Two philosophical principles are put by us in the basis of a critical analysis of this situation:
1) All physical objects, quantities, etc. Are divided into two fundamentally independent types: scalars and others ;
2) The mathematical apparatus used in this or that physical theory must be adequate to the physical representations of this theory. Adequacy means that only by means of the applied mathematical apparatus, as strictly as possible, mathematical objects, quantities, their transformations, etc. should be determined. , Which are then interpreted (used) as corresponding physical objects, quantities, transformations, and the like. In physical theory.

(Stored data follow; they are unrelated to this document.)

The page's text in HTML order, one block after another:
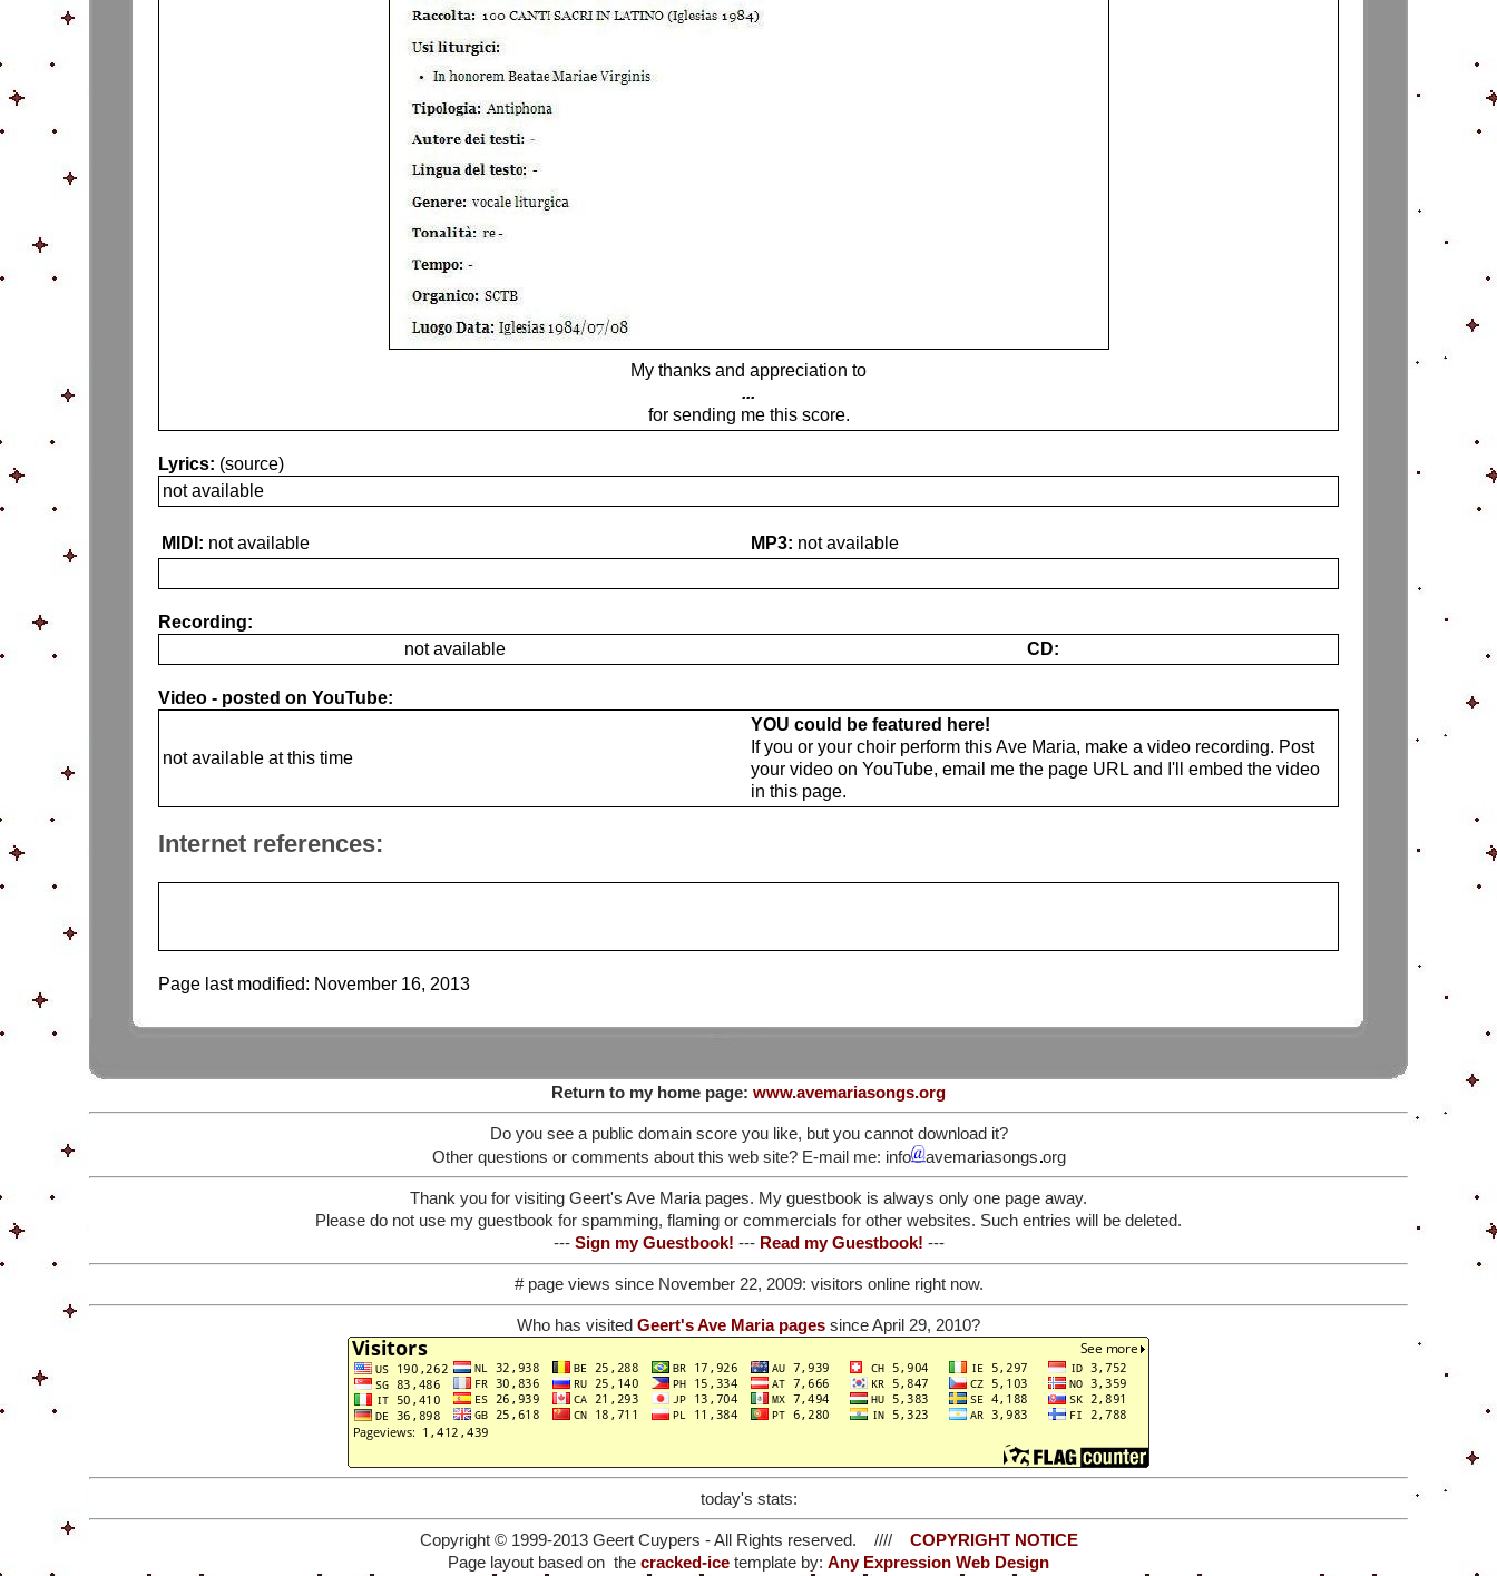
My thanks and appreciation to
...
for sending me this score.
Lyrics: (source)
not available
MIDI: not available MP3: not available
Recording:
not available
CD:
Video - posted on YouTube:
not available at this time
YOU could be featured here!
If you or your choir perform this Ave Maria, make a video recording. Post
your video on YouTube, email me the page URL and I'll embed the video
in this page.
Internet references:
Page last modified: November 16, 2013
Return to my home page: www.avemariasongs.org
Do you see a public domain score you like, but you cannot download it?
Other questions or comments about this web site? E-mail me: info
avemariasongs org
Thank you for visiting Geert's Ave Maria pages. My guestbook is always only one page away.
Please do not use my guestbook for spamming, flaming or commercials for other websites. Such entries will be deleted.
--- Sign my Guestbook! --- Read my Guestbook! ---
# page views since November 22, 2009: visitors online right now.
Who has visited Geert's Ave Maria pages since April 29, 2010?
today's stats:
Copyright © 1999-2013 Geert Cuypers - All Rights reserved. //// COPYRIGHT NOTICE
Page layout based on the cracked-ice template by: Any Expression Web Design

The first principle is introduced by us as an alternative to the possibility of complete geometrization of physics, i.e. Physical objects (quantities) are determined, which excludes this possibility in principle. We formulate this in the form of a postulate, which we called the " non-geometricizability postulate ":
Scalar physical quantity is not geometrizable in any sense. |
And which can be regarded as a definition of a physical scalar , given that not only in physics, but also in mathematics, there is no strict definition of a scalar. The postulate of non-geometricizability, strictly speaking, is not a definition of a physical scalar, but it indicates that the property of a physical object (a physical quantity) - "being a scalar" - is an absolute property in the sense that for any transformations, in any frames Point of view) the physical scalar remains a scalar and can not become a spatial object. However, what has been said also applies to spatial objects, which, under any transformations, can not become scalars. For more details, see [ 6 ], Ch. I ).
The second principle leads us to the conclusion that the basic mathematical objects of the theory of relativity, the so-called. 4- Vectors, in the light of the postulate of non-geometrizability , are not adequate to the physical representations of this theory and are subject to replacement. (As an example, let us cite the well-known assertion that in the Schwarzschild solution, when crossing the Schwarzschild sphere, "time and space change places," which simply does not make sense in the light of the postulate of non-geometrization.) Adequate mathematical objects must exclude the very possibility of formulating such statements.
Ideal mathematical objects, from our point of view (that is, taking into account the non-geometricizability postulate), we assume quaternions [1], which are a natural generalization of complex numbers and which can be "geometrically" interpreted as "the sum of a scalar and a vector". Moreover, we introduce one particular kind of quaternions, which we call "quaters" (from the Latin quater - four times, four times) 
. Here 
- the scalar part of the quater 
, The asterisk here and below means multiplying by an imaginary unit, i.e. 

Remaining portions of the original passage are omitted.